The applicability of the proposed methodology was demonstrated by designing the two-input AND/NAND and XOR/XNOR gates. In a first phase of design, two metrics-NED and NSD-were used to quantify the potential DPA-resistance of the proposed gates. Using the results of the single gate simulations shown in Table V , we were able to choose the best proposal for the AND/NAND gate (single-switch solution) and the XOR/XNOR gate (double-switch solution) for further analysis. As can be seen, neither power degradation nor delay were significant, making the proposals suitable for use in low power applications.
To evaluate the DPA-resistance of the proposed gates, part of a cryptographic algorithm was developed: the Sbox9 of the Kasumi algorithm. Sbox9 was designed with three different strategies: 1) CMOS gates, 2) classic SABL gates, and 3) the proposed AND/NAND (P) and XOR/XNOR SABL (2P) gates. After simulating DPA attacks, we obtained the following results (as expected): the CMOS logic is not suitable for cryptographic applications, the classic SABL Sbox9 is more resistant to DPA attacks than the CMOS variant, but is considerably more vulnerable than our proposal. The DPA attacks showed that our proposal increases DPA-resistance by much more than one order of magnitude with respect to the classic SABL Sbox9.
A new study was carried out to determine security variation in cryptosystems when a DPA attack is performed under temperature variations. To detect the security flaws caused by temperature variations, DPA attacks at different temperatures were simulated for Sbox9 CMOS, SABL classic and proposal. The results obtained indicated that CMOS circuits were vulnerable regardless of temperature, but in the case of classic SABL Sbox9, cryptocircuits operating at temperatures lower than 10 C are extremely more secure. Cooling the circuit intentionally can therefore help to protect the circuit against DPA attacks. No results are shown for the DPA attack with temperature variations on the proposed Sbox9 with the enhanced AND/NAND and XOR/XNOR SABL gates, because the proposals offer maximum security for all the temperatures selected (the keys are not retrieved).

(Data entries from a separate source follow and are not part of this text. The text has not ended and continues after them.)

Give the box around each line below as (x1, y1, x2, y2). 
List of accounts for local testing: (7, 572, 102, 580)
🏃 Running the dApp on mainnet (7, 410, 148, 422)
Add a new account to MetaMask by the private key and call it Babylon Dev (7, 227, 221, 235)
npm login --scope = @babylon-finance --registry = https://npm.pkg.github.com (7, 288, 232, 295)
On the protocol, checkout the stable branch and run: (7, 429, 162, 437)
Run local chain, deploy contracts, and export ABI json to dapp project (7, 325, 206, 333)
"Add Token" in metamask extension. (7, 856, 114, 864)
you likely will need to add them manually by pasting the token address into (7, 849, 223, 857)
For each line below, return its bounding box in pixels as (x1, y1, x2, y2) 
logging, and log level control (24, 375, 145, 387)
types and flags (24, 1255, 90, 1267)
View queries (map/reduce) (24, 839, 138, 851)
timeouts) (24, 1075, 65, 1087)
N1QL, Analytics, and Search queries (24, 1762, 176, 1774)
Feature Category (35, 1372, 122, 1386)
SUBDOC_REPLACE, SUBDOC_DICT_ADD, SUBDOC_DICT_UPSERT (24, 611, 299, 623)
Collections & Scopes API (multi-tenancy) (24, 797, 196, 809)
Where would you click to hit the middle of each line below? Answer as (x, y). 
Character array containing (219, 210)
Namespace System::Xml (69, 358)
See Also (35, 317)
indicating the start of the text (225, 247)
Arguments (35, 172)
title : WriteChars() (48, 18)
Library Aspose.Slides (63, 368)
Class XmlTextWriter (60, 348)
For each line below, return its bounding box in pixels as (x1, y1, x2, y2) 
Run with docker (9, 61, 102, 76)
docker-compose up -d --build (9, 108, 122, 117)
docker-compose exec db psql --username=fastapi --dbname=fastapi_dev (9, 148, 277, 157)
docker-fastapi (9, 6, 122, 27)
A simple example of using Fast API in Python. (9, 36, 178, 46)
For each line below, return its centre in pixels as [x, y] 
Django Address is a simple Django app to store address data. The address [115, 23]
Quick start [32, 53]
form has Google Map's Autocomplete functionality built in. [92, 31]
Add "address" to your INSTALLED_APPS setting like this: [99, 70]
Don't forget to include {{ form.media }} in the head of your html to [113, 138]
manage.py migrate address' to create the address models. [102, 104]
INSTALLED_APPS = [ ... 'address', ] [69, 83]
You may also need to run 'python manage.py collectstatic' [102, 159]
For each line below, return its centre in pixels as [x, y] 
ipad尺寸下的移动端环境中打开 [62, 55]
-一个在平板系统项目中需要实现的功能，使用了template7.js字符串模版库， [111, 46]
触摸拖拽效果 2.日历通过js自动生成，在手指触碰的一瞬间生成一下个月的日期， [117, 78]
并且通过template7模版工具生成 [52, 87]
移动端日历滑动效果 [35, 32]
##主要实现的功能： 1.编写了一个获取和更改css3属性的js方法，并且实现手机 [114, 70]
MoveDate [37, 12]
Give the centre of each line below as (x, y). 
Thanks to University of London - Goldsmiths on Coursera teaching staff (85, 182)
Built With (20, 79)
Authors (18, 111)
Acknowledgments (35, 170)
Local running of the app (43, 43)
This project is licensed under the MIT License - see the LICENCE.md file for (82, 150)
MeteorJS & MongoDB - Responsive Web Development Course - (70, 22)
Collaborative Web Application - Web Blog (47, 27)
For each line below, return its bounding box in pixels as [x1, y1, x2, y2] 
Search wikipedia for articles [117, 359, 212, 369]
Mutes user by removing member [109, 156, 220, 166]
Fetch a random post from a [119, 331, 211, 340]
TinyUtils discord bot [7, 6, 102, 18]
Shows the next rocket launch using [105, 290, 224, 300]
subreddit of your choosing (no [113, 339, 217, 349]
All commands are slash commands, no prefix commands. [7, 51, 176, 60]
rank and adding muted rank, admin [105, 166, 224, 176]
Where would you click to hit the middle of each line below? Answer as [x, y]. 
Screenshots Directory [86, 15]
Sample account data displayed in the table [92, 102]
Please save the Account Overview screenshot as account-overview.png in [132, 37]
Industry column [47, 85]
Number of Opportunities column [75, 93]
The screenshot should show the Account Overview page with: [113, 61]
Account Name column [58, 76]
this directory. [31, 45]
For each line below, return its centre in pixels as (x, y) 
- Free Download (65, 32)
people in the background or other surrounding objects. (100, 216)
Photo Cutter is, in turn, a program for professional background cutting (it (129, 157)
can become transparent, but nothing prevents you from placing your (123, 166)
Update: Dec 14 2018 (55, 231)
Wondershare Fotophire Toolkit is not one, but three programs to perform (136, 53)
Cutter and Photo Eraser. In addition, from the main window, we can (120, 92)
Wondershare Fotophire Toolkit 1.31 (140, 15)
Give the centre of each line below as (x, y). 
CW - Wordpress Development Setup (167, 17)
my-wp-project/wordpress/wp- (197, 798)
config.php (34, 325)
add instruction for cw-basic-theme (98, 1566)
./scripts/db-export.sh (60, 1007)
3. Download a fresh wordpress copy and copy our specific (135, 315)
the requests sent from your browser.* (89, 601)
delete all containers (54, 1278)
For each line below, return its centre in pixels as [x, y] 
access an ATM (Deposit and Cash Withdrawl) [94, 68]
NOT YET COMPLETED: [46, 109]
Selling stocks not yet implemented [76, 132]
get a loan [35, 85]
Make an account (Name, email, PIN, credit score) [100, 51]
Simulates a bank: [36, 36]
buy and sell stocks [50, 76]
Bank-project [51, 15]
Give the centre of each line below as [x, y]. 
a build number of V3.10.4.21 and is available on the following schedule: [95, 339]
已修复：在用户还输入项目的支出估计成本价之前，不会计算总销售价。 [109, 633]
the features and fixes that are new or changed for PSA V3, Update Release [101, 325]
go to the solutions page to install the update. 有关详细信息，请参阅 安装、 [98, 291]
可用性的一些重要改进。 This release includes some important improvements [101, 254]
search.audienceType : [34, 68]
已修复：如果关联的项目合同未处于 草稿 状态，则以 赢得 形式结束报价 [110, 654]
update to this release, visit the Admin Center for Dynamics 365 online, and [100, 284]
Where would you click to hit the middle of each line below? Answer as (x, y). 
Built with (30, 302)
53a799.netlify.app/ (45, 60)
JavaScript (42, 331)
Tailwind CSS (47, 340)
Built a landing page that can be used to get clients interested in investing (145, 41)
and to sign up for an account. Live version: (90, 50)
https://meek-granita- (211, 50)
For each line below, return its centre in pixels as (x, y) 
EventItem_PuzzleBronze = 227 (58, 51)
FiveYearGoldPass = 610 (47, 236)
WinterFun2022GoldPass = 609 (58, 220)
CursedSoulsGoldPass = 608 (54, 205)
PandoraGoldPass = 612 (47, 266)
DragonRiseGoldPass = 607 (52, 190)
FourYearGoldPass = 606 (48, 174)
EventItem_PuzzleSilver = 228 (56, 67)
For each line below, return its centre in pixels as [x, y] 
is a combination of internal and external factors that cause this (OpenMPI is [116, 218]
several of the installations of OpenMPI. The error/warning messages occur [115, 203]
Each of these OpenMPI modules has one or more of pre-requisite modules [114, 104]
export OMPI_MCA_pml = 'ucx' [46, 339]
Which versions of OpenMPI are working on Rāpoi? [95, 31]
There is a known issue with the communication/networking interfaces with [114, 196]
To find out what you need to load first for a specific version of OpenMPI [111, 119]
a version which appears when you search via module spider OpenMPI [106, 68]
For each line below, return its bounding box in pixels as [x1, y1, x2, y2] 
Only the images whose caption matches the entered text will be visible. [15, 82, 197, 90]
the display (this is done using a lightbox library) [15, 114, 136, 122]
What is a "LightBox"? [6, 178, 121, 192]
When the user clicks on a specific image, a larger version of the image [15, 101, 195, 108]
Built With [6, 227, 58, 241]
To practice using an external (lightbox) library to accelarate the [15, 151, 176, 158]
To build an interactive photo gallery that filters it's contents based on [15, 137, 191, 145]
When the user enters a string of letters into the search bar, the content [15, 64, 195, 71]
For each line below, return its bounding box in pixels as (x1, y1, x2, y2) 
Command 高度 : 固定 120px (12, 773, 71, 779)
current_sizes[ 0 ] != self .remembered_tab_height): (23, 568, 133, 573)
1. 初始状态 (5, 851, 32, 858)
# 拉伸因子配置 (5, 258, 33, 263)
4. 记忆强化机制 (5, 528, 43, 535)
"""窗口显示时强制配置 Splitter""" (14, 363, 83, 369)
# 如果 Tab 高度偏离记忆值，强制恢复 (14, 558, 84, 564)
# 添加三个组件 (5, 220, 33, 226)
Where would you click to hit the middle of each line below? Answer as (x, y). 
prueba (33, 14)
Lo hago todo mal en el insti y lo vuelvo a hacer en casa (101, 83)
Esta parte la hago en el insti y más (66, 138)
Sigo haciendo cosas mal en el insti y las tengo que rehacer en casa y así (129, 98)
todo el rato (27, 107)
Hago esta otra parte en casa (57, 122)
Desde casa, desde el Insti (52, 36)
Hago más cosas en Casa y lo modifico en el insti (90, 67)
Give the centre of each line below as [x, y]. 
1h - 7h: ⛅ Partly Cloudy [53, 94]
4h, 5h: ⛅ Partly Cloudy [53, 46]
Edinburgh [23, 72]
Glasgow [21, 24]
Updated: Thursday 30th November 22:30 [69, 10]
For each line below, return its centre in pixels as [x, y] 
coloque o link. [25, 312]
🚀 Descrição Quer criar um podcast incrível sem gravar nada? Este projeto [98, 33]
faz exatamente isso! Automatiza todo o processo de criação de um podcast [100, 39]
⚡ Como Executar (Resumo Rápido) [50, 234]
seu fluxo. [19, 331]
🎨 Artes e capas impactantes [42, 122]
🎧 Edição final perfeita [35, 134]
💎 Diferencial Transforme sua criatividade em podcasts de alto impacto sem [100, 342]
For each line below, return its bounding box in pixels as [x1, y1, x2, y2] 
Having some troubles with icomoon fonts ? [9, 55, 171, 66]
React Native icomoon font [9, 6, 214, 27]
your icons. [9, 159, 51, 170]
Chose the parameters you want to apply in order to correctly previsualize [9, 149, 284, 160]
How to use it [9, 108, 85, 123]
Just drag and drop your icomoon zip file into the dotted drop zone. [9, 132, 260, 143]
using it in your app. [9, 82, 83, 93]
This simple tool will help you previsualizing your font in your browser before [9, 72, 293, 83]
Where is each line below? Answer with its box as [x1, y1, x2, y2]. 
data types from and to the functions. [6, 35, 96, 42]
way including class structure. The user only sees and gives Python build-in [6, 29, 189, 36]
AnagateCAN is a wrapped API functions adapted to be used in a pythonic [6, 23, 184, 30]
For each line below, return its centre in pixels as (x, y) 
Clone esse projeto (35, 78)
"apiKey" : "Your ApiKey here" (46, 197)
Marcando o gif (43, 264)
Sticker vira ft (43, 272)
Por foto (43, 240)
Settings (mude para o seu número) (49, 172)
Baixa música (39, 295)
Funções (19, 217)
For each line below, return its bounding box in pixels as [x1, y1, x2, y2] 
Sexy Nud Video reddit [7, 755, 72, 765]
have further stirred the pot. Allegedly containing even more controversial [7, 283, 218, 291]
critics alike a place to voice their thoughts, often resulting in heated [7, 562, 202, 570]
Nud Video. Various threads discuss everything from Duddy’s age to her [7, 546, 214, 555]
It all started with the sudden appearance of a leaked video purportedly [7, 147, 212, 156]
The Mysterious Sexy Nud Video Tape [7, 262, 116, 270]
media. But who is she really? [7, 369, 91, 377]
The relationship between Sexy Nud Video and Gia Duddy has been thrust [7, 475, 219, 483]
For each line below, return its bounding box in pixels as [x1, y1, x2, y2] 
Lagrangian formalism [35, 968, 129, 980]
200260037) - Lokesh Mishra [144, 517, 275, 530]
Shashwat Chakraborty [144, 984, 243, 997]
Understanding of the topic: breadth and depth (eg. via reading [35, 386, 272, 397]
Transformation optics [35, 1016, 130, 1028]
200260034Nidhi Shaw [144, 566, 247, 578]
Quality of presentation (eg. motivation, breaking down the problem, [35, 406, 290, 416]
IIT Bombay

As future work, the implementation of different Sboxes and block-or stream-cipher is going to be considered to apply the proposed methodology. The comparison with other strategies, not necessarily based on full-custom solutions, will enable the right selection of the best proposals for secure cryptosistems. In such comparisons, PVT variations, interconnects, and nonsymmetric layouts will take an important role. Finally, a thermalaware mechanism to on-chip temperature sensing and able to cool/heat the cryptoprocessor will be developed, in order to dynamically operate in the most secure temperature.